In the calculation process, first of all, the thermal engineering data of building materials are determined, from which the building envelope is made. In addition, the reduced heat transfer resistance and conformity to its normative value is subject to determination.

Formulas for calculating

Leaks of heat lost by the house can be divided into two main parts: losses through building envelopes and losses caused by functioning. In addition, heat is lost when warm water is discharged into the sewer system.

For the materials that make up the enclosing structures, it is necessary to find the value of the thermal conductivity index Kt (W / m x degree). They are in the relevant directories.

Now, knowing the thickness of the layers, according to the formula: R \u003d S / CTcalculate the thermal resistance of each unit. If the design is multilayer, all the obtained values \u200b\u200bare added up.

The dimensions of heat loss are most easily determined by adding the heat flows through the enclosing structures that actually form this building

Guided by this technique, take into account the moment that the materials that make up the structure have a different structure. It is also taken into account that the heat flux passing through them has different specifics.

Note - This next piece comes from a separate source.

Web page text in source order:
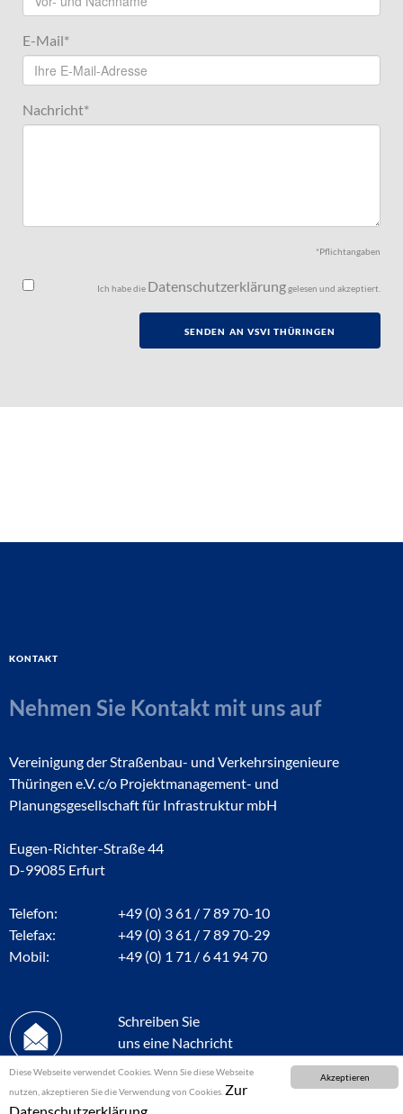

For each individual design, heat loss is determined by the formula:

Q \u003d (A / R) x dT

• A - area in m².
• R is the design resistance to heat transfer.
• dT is the temperature difference between the outside and the inside. It must be determined for the coldest 5-day period.

Performing the calculation in this way, you can get the result only for the coldest five-day period. The total heat loss for the entire cold season is determined by taking into account the parameter dT, taking into account the temperature, not the lowest, but the average.

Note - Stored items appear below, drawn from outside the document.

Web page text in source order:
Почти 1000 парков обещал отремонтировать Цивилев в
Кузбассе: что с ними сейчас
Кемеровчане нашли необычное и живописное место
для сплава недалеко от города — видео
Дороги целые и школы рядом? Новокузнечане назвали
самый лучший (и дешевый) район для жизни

The degree to which heat is absorbed, as well as heat transfer, depends on the climate humidity in the region. For this reason, humidity maps are used in the calculations.

There is a formula for this:

W \u003d ((Q + QB) x 24 x N) / 1000

In it N is the duration of the heating period in days.

The disadvantages of calculating the area

The calculation based on the area indicator is not very accurate. Here, such a parameter as climate, temperature indicators, both minimum and maximum, humidity, is not taken into account. Due to ignoring many important points, the calculation has significant errors.

Often trying to block them, the project provides for "stock".

If you nevertheless chose this method for calculation, you need to consider the following nuances:

1. With a height of vertical fences up to three meters and the presence of no more than two openings on the same surface, the result is better to multiply by 100 watts.
2. If the project has a balcony, two windows or a loggia are multiplied by an average of 125 watts.
3. When the premises are industrial or warehouse, a 150W multiplier is used.
4. If radiators are located near windows, their design capacity is increased by 25%.

The area formula is:

Q \u003d S x 100 (150) W.

Here Q is a comfortable level of heat in the building, S is the area with heating in m². Numbers 100 or 150 - the specific value of the thermal energy spent for heating 1 m².

Losses through home ventilation

The key parameter in this case is the air exchange rate. Provided that the walls of the house are vapor permeable, this value is equal to unity.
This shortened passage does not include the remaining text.